- Source records:
▬▬▬
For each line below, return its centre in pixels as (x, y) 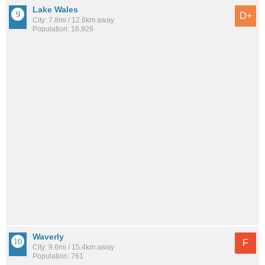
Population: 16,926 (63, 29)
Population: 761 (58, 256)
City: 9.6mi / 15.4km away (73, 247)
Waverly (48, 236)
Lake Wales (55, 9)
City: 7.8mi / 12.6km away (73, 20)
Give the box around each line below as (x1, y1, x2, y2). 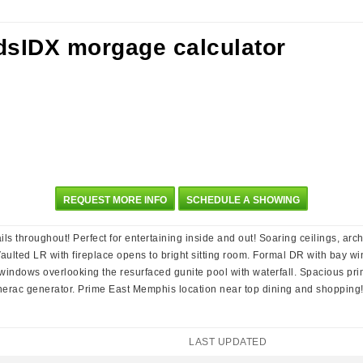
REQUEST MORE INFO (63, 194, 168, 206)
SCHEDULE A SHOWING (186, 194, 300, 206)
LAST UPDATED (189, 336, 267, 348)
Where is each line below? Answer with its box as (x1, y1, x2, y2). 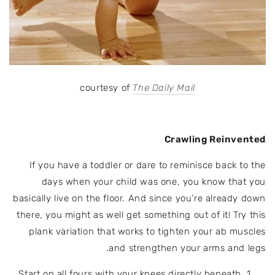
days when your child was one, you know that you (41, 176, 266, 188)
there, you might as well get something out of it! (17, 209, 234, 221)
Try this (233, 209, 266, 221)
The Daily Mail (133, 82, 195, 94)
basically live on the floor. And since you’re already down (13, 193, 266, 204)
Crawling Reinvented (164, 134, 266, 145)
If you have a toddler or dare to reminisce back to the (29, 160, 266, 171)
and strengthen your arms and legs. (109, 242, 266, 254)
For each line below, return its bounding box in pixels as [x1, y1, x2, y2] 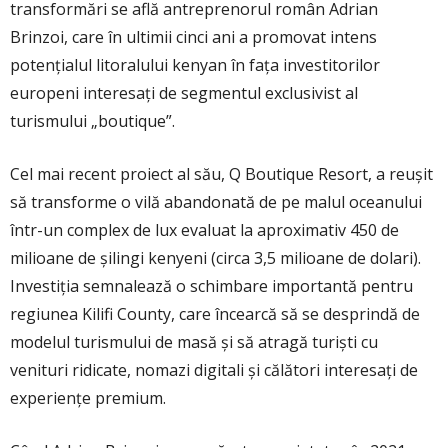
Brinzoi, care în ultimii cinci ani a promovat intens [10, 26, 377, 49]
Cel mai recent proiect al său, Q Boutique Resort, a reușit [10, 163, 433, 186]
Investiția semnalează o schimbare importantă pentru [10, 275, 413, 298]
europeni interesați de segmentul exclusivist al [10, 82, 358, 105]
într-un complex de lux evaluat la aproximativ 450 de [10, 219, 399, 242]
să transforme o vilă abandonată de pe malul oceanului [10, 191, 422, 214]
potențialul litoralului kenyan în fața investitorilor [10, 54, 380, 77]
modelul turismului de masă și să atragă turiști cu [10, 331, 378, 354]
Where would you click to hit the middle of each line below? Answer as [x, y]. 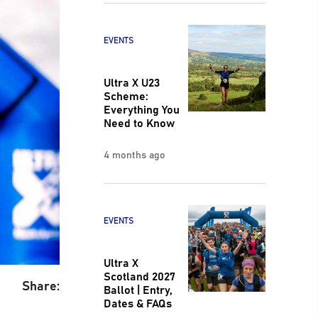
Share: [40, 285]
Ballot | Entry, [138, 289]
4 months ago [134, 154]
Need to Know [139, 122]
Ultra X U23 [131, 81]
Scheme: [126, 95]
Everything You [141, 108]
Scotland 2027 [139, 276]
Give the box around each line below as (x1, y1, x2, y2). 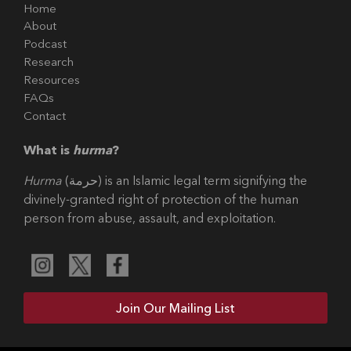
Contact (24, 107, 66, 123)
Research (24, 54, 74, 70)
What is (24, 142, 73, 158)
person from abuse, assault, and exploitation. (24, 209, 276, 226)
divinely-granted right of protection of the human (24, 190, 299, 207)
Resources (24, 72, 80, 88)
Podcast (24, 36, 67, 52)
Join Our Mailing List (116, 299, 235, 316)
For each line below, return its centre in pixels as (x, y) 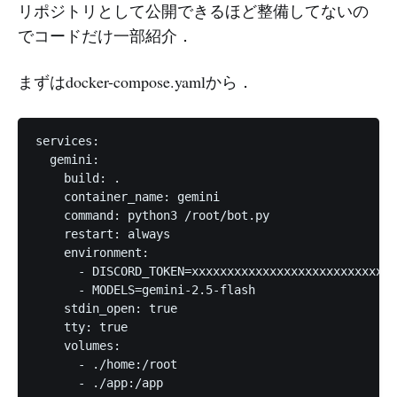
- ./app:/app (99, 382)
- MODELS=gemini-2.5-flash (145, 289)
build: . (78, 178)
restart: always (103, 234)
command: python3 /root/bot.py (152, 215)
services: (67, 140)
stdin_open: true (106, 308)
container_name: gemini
▬▬▬
- THE TASK: Would you write out every record word for word, leaving no picture in?

- REPLY:
For each line below, return its centre in pixels as (x, y) 
Population: 16,926 (63, 29)
Population: 761 (58, 256)
City: 9.6mi / 15.4km away (73, 247)
Waverly (48, 236)
Lake Wales (55, 9)
City: 7.8mi / 12.6km away (73, 20)
Give the box around each line below as (x1, y1, x2, y2). 
REQUEST MORE INFO (63, 194, 168, 206)
SCHEDULE A SHOWING (186, 194, 300, 206)
LAST UPDATED (189, 336, 267, 348)
Where is each line below? Answer with its box as (x1, y1, x2, y2). 
days when your child was one, you know that you (41, 176, 266, 188)
there, you might as well get something out of it! (17, 209, 234, 221)
Try this (233, 209, 266, 221)
The Daily Mail (133, 82, 195, 94)
basically live on the floor. And since you’re already down (13, 193, 266, 204)
Crawling Reinvented (164, 134, 266, 145)
If you have a toddler or dare to reminisce back to the (29, 160, 266, 171)
and strengthen your arms and legs. (109, 242, 266, 254)
For each line below, return its bounding box in pixels as [x1, y1, x2, y2] 
Brinzoi, care în ultimii cinci ani a promovat intens [10, 26, 377, 49]
Cel mai recent proiect al său, Q Boutique Resort, a reușit [10, 163, 433, 186]
Investiția semnalează o schimbare importantă pentru [10, 275, 413, 298]
europeni interesați de segmentul exclusivist al [10, 82, 358, 105]
într-un complex de lux evaluat la aproximativ 450 de [10, 219, 399, 242]
să transforme o vilă abandonată de pe malul oceanului [10, 191, 422, 214]
potențialul litoralului kenyan în fața investitorilor [10, 54, 380, 77]
modelul turismului de masă și să atragă turiști cu [10, 331, 378, 354]
Where would you click to hit the middle of each line below? Answer as [x, y]. 
Share: [40, 285]
Ballot | Entry, [138, 289]
4 months ago [134, 154]
Need to Know [139, 122]
Ultra X U23 [131, 81]
Scheme: [126, 95]
Everything You [141, 108]
Scotland 2027 [139, 276]
Give the box around each line below as (x1, y1, x2, y2). 
Contact (24, 107, 66, 123)
Research (24, 54, 74, 70)
What is (24, 142, 73, 158)
person from abuse, assault, and exploitation. (24, 209, 276, 226)
divinely-granted right of protection of the human (24, 190, 299, 207)
Resources (24, 72, 80, 88)
Podcast (24, 36, 67, 52)
Join Our Mailing List (116, 299, 235, 316)
For each line below, return its centre in pixels as (x, y) 
- ./app:/app (99, 382)
- MODELS=gemini-2.5-flash (145, 289)
build: . (78, 178)
restart: always (103, 234)
command: python3 /root/bot.py (152, 215)
services: (67, 140)
stdin_open: true (106, 308)
container_name: gemini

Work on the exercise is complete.